TASK GOAL:
This task calls for the lines below starting at the one containing "combustion and solid" and ending at the one containing "查看用户日志 (47, 261)", repeated exactly with both ends kept and pictures left out.

Stored items from a collection:
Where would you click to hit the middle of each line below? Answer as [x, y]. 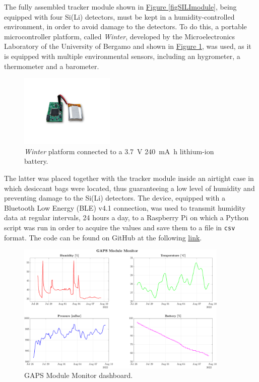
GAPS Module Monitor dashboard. [79, 375]
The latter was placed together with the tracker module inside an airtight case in [129, 178]
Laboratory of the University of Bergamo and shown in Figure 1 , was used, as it [128, 46]
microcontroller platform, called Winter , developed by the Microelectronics [120, 36]
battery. [36, 161]
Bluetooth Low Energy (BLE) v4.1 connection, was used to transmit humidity [125, 207]
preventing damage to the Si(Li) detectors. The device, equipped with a [115, 198]
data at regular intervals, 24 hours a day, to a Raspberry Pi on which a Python [126, 217]
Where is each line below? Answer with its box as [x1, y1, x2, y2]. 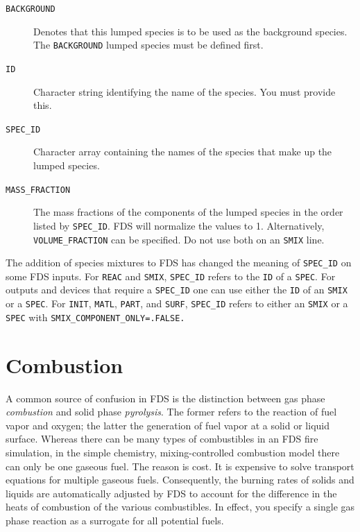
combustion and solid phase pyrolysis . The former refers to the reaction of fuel [6, 404, 337, 419]
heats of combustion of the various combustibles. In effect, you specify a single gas [6, 499, 355, 514]
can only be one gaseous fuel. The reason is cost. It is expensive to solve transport [6, 458, 354, 473]
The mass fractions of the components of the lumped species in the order [33, 205, 343, 219]
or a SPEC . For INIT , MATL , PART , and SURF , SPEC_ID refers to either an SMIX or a [6, 296, 348, 311]
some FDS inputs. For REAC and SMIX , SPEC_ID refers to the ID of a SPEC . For [6, 268, 336, 283]
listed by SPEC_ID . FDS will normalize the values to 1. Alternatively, [33, 218, 325, 232]
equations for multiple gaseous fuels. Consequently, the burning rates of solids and [6, 472, 354, 487]
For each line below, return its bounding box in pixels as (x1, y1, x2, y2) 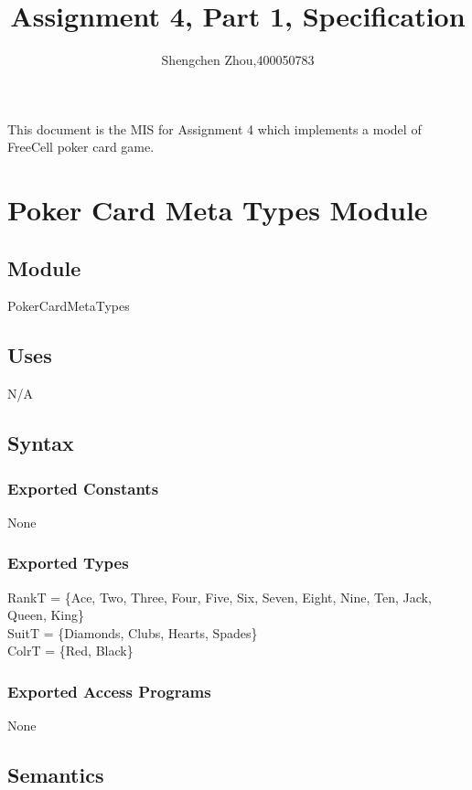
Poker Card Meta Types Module (7, 191, 428, 229)
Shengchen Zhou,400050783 (161, 50, 315, 69)
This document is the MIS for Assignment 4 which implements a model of (7, 119, 422, 138)
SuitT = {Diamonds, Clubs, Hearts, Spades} (7, 623, 258, 642)
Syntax (7, 429, 74, 457)
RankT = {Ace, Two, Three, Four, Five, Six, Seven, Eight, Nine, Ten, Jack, (7, 587, 432, 606)
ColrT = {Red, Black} (7, 641, 134, 660)
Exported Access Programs (7, 679, 211, 702)
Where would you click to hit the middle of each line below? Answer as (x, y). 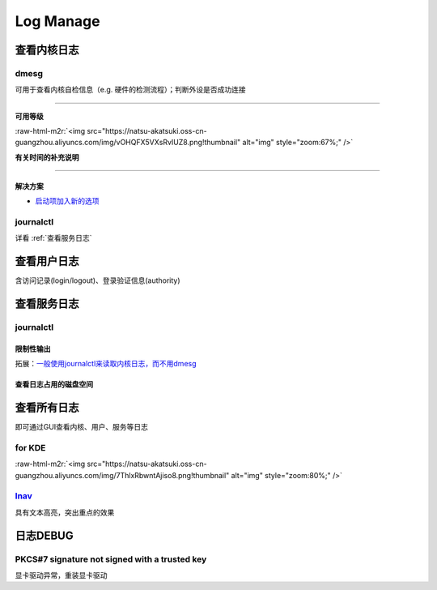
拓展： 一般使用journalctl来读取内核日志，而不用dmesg (106, 364)
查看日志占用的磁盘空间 (54, 384)
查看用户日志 (47, 261)
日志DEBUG (44, 535)
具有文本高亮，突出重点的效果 (65, 512)
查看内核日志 (47, 50)
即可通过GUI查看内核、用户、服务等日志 (82, 427)
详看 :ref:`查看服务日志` (53, 238)
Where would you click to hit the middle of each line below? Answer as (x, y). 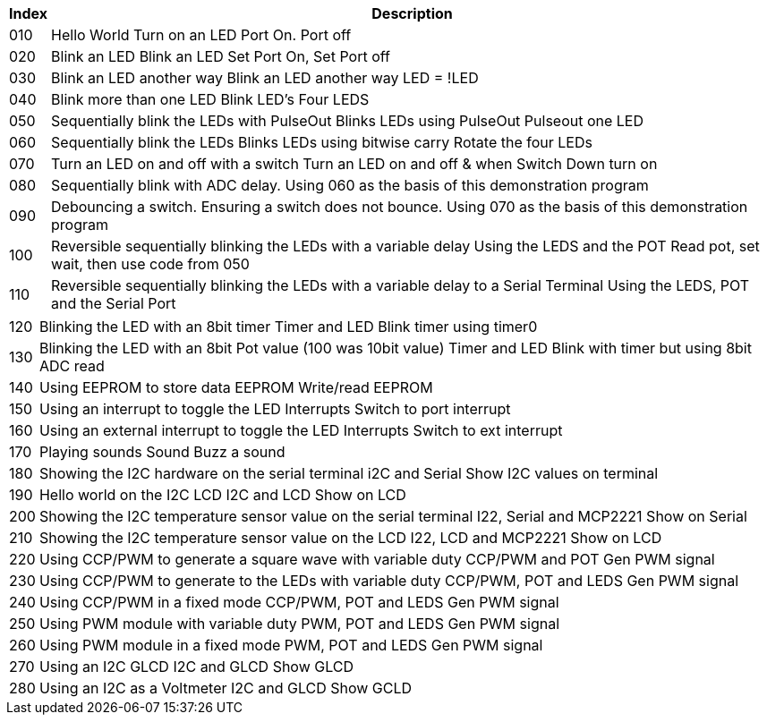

OUTPUT:
combustion and solid phase pyrolysis . The former refers to the reaction of fuel [6, 404, 337, 419]
heats of combustion of the various combustibles. In effect, you specify a single gas [6, 499, 355, 514]
can only be one gaseous fuel. The reason is cost. It is expensive to solve transport [6, 458, 354, 473]
The mass fractions of the components of the lumped species in the order [33, 205, 343, 219]
or a SPEC . For INIT , MATL , PART , and SURF , SPEC_ID refers to either an SMIX or a [6, 296, 348, 311]
some FDS inputs. For REAC and SMIX , SPEC_ID refers to the ID of a SPEC . For [6, 268, 336, 283]
listed by SPEC_ID . FDS will normalize the values to 1. Alternatively, [33, 218, 325, 232]
equations for multiple gaseous fuels. Consequently, the burning rates of solids and [6, 472, 354, 487]
For each line below, return its bounding box in pixels as (x1, y1, x2, y2) 
Poker Card Meta Types Module (7, 191, 428, 229)
Shengchen Zhou,400050783 (161, 50, 315, 69)
This document is the MIS for Assignment 4 which implements a model of (7, 119, 422, 138)
SuitT = {Diamonds, Clubs, Hearts, Spades} (7, 623, 258, 642)
Syntax (7, 429, 74, 457)
RankT = {Ace, Two, Three, Four, Five, Six, Seven, Eight, Nine, Ten, Jack, (7, 587, 432, 606)
ColrT = {Red, Black} (7, 641, 134, 660)
Exported Access Programs (7, 679, 211, 702)
Where would you click to hit the middle of each line below? Answer as (x, y). 
拓展： 一般使用journalctl来读取内核日志，而不用dmesg (106, 364)
查看日志占用的磁盘空间 (54, 384)
查看用户日志 (47, 261)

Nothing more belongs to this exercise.